For the full year, analysts project revenue growth of 3.3% and total revenue just north of $4 billion. The earnings consensus currently stands at only 75 cents per share and is associated with a charge in the first quarter. Next year, analysts expect $6.13 EPS.

The Bottom Line
Berkshire's bid expired August 8, and Transatlantic has committed to honoring the original Allied World bid. With recent stock market volatility, the deal's value has fallen to less than $44 per share. This is well below the $52 original Berkshire offer, and the Validus offer would currently be valued at $47 per share. (Get a piece of Warren Buffet's profit by using Form 13F to coattail his picks. For more, see Build A Baby Berkshire.)

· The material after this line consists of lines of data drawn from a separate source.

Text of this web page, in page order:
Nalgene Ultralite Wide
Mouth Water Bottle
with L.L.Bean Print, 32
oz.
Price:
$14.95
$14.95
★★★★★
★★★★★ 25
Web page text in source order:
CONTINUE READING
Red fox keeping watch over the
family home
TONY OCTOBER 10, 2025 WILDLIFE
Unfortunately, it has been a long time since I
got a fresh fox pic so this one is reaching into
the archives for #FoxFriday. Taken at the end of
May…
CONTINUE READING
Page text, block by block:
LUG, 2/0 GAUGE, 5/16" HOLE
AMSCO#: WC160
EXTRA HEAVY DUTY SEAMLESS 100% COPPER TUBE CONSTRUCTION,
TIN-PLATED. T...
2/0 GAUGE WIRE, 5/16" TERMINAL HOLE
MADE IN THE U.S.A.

Transatlantic posted an investor presentation to its website on September 6 to summarize its take on all of the merger proposals and justify why it decided to go with the Allied World bid. In a nutshell, it felt hooking up with Allied World offered it the best chances to build critical scale in the industry. Its number crunching also suggested the most future upside for shareholders. It puts the combined entity as the third-largest industry player, based on total capital, and sees a similar culture between both firms, which could make the merger run more smoothly.